This paper studies the number of limit cycles that may bifurcate from an equilibrium of an autonomous system of differential equations. The system in question is assumed to be of dimension $n$, have a zero-Hopf equilibrium at the origin, and consist only of homogeneous terms of order $m$. Denote by $H_k(n,m)$ the maximum number of limit cycles of the system that can be detected by using the averaging method of order $k$. We prove that $H_1(n,m)\leq(m-1)\cdot m^{n-2}$ and $H_k(n,m)\leq(km)^{n-1}$ for generic $n\geq3$, $m\geq2$ and $k>1$. The exact numbers of $H_k(n,m)$ or tight bounds on the numbers are determined by computing the mixed volumes of some polynomial systems obtained from the averaged functions. Based on symbolic and algebraic computation, a general and algorithmic approach is proposed to derive sufficient conditions for a given differential system to have a prescribed number of limit cycles. The effectiveness of the proposed approach is illustrated by a family of third-order differential equations and by a four-dimensional hyperchaotic differential system.

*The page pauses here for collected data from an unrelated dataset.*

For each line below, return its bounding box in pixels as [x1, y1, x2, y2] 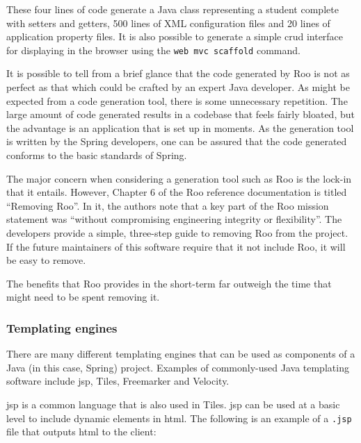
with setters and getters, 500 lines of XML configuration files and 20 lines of [6, 15, 330, 30]
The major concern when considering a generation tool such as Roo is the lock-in [6, 171, 352, 185]
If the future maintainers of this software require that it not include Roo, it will [6, 239, 346, 253]
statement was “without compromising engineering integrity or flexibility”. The [6, 212, 342, 226]
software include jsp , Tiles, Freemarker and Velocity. [6, 374, 230, 388]
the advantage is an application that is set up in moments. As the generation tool [6, 120, 354, 135]
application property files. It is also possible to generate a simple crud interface [6, 29, 344, 44]
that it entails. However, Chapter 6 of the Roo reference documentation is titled [6, 185, 347, 199]
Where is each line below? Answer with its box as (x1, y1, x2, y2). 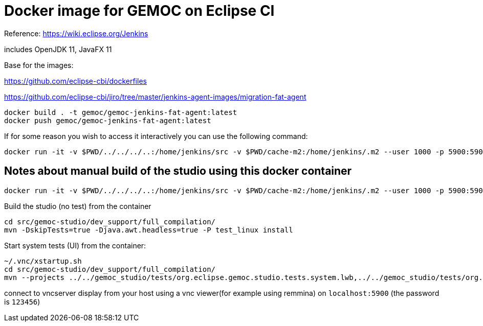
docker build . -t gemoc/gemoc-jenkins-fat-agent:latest (4, 108, 237, 117)
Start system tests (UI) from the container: (4, 241, 146, 250)
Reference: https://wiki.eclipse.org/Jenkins (4, 29, 148, 38)
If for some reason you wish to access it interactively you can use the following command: (4, 131, 308, 141)
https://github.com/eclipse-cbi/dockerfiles (4, 76, 147, 85)
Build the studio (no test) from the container (4, 201, 151, 211)
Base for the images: (4, 60, 74, 69)
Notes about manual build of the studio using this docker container (4, 165, 352, 178)

翻译：本文研究从自治微分方程组平衡点分岔出的极限环数量。所考虑的系统维数为$n$，原点处具有零-霍普夫平衡点，且仅由$m$次齐次项组成。记$H_k(n,m)$为通过$k$阶平均方法可检测到的系统极限环最大数量。我们证明：对于一般的$n\geq3$、$m\geq2$及$k>1$，有$H_1(n,m)\leq(m-1)\cdot m^{n-2}$和$H_k(n,m)\leq(km)^{n-1}$。通过计算从平均函数得到的若干多项式系统的混合体积，确定了$H_k(n,m)$的精确数值或紧致上界。基于符号与代数计算，本文提出了一种通用算法化方法，用于推导给定微分系统具有指定数量极限环的充分条件。通过一族三阶微分方程和一个四维超混沌微分系统，验证了所提方法的有效性。